Could you set down the lines from the first line of the entries below through the line with "Squaring and gave big move (110, 335)", exactly and with no pictures?

TASK DATA:
· · · · · · ·

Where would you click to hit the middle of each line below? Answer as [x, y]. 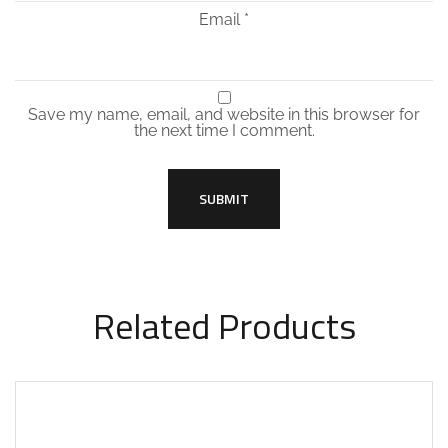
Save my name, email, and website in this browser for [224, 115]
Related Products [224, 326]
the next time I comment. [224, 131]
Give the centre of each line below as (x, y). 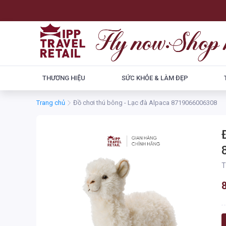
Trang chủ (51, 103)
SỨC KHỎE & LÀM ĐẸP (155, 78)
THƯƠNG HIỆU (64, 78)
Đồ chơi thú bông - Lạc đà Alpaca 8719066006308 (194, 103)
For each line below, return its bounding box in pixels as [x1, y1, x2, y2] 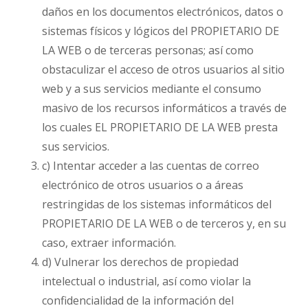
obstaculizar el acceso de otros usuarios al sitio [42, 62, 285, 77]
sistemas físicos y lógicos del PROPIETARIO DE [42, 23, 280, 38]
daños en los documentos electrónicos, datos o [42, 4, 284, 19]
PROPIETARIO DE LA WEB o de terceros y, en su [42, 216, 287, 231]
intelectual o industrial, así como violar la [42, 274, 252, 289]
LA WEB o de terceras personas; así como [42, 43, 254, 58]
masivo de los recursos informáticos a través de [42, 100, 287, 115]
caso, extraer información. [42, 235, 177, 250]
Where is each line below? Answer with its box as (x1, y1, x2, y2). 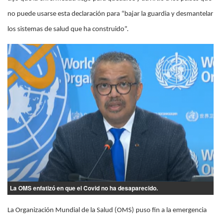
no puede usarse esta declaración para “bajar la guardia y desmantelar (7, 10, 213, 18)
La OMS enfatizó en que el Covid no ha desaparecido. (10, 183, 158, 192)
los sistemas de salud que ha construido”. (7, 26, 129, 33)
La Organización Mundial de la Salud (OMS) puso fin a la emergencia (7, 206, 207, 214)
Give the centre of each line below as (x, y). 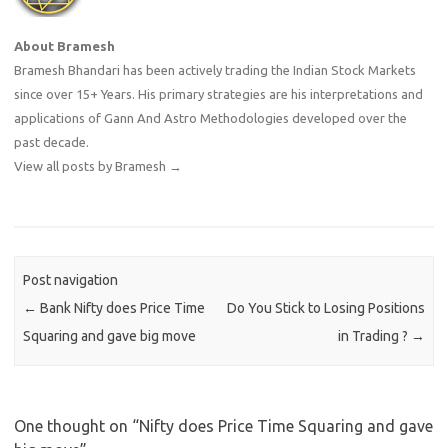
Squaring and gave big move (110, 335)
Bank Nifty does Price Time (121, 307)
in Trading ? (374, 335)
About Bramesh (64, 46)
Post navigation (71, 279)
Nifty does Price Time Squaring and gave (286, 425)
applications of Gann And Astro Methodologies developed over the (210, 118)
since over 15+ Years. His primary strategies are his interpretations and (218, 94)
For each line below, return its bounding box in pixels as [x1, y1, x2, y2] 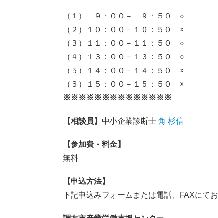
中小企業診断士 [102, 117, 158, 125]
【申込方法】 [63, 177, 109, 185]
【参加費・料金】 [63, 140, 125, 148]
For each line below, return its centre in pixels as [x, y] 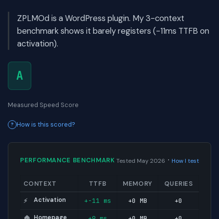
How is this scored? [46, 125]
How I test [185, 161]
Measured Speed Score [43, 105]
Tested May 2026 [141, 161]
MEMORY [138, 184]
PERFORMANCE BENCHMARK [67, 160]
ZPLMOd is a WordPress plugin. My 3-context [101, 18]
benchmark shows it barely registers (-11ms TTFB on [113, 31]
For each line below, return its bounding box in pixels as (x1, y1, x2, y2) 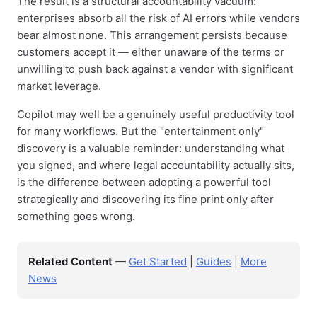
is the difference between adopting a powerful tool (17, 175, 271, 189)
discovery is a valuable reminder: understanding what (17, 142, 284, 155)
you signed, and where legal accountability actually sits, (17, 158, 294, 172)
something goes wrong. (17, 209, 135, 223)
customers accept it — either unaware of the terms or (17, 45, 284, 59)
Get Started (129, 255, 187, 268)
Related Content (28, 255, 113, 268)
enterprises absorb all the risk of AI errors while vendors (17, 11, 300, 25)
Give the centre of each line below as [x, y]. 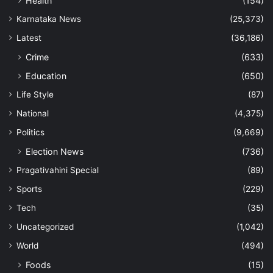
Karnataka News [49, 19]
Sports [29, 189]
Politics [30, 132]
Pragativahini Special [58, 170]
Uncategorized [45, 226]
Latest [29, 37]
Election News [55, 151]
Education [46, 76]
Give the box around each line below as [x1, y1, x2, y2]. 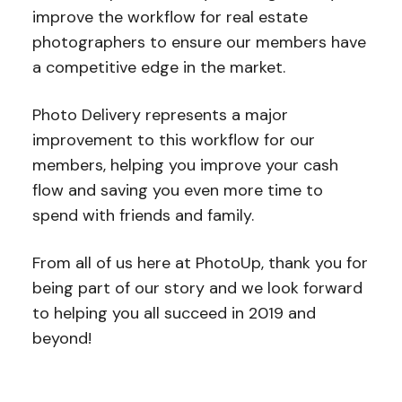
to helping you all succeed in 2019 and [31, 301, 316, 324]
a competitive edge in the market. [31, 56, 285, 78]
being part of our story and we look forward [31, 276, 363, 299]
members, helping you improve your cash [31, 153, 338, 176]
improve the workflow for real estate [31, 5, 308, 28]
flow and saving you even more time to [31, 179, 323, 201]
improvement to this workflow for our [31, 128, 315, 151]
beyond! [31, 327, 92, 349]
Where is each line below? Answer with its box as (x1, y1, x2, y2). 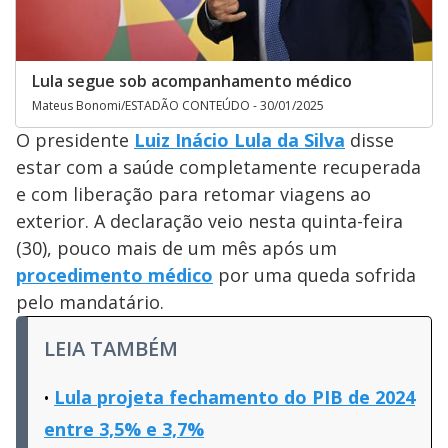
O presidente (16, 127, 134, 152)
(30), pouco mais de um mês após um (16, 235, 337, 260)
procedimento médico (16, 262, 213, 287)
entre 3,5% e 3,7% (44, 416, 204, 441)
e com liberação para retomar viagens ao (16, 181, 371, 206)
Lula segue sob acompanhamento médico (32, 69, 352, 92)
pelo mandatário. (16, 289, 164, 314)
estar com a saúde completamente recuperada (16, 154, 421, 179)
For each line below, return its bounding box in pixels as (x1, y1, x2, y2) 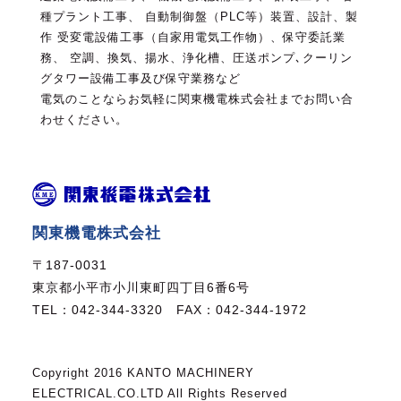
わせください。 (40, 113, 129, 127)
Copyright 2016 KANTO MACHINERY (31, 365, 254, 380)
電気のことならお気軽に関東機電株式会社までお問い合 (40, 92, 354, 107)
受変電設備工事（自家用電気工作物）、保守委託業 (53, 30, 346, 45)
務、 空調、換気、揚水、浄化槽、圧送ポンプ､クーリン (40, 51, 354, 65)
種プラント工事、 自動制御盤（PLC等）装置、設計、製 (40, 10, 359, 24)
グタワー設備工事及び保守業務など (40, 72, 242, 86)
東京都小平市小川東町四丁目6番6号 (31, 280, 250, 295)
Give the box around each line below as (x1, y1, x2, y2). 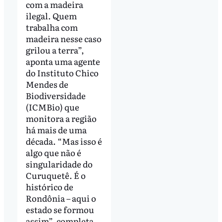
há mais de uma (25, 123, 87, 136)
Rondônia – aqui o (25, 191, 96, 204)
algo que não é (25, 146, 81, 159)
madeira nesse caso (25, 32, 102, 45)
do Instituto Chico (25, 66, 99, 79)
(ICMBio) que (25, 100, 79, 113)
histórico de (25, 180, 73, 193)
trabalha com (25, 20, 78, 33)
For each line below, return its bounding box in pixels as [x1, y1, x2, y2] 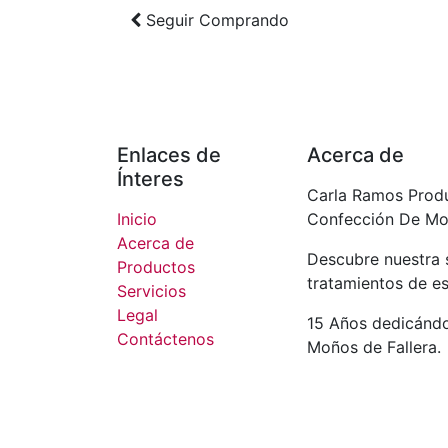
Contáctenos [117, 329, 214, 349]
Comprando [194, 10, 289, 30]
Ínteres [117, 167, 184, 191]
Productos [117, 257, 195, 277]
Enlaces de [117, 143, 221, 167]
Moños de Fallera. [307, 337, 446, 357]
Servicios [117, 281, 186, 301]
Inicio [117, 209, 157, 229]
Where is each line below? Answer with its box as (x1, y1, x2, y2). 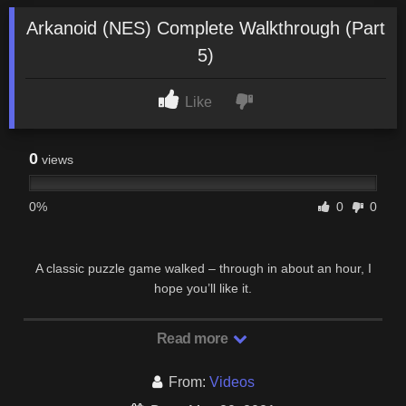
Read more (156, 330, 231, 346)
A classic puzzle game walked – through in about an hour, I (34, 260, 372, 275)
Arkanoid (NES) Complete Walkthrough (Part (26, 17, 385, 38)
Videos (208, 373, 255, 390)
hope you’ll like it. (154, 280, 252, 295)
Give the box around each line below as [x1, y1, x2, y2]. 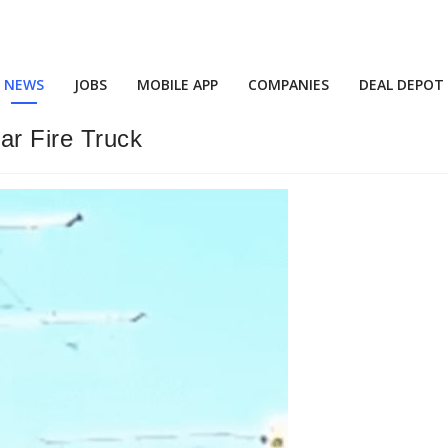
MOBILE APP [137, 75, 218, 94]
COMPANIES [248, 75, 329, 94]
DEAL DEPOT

· · · · · · ·

SOLUTION TO THIS PROBLEM:
Where would you click to hit the middle of each line below? Answer as [x, y]. 
Save my name, email, and website in this browser for [224, 115]
Related Products [224, 326]
the next time I comment. [224, 131]
Give the centre of each line below as (x, y). 
Trang chủ (51, 103)
SỨC KHỎE & LÀM ĐẸP (155, 78)
THƯƠNG HIỆU (64, 78)
Đồ chơi thú bông - Lạc đà Alpaca 8719066006308 (194, 103)
For each line below, return its bounding box in pixels as [x1, y1, x2, y2] 
obstaculizar el acceso de otros usuarios al sitio [42, 62, 285, 77]
sistemas físicos y lógicos del PROPIETARIO DE [42, 23, 280, 38]
daños en los documentos electrónicos, datos o [42, 4, 284, 19]
PROPIETARIO DE LA WEB o de terceros y, en su [42, 216, 287, 231]
intelectual o industrial, así como violar la [42, 274, 252, 289]
LA WEB o de terceras personas; así como [42, 43, 254, 58]
masivo de los recursos informáticos a través de [42, 100, 287, 115]
caso, extraer información. [42, 235, 177, 250]
Where is each line below? Answer with its box as (x1, y1, x2, y2). 
no puede usarse esta declaración para “bajar la guardia y desmantelar (7, 10, 213, 18)
La OMS enfatizó en que el Covid no ha desaparecido. (10, 183, 158, 192)
los sistemas de salud que ha construido”. (7, 26, 129, 33)
La Organización Mundial de la Salud (OMS) puso fin a la emergencia (7, 206, 207, 214)
Give the centre of each line below as (x, y). 
Squaring and gave big move (110, 335)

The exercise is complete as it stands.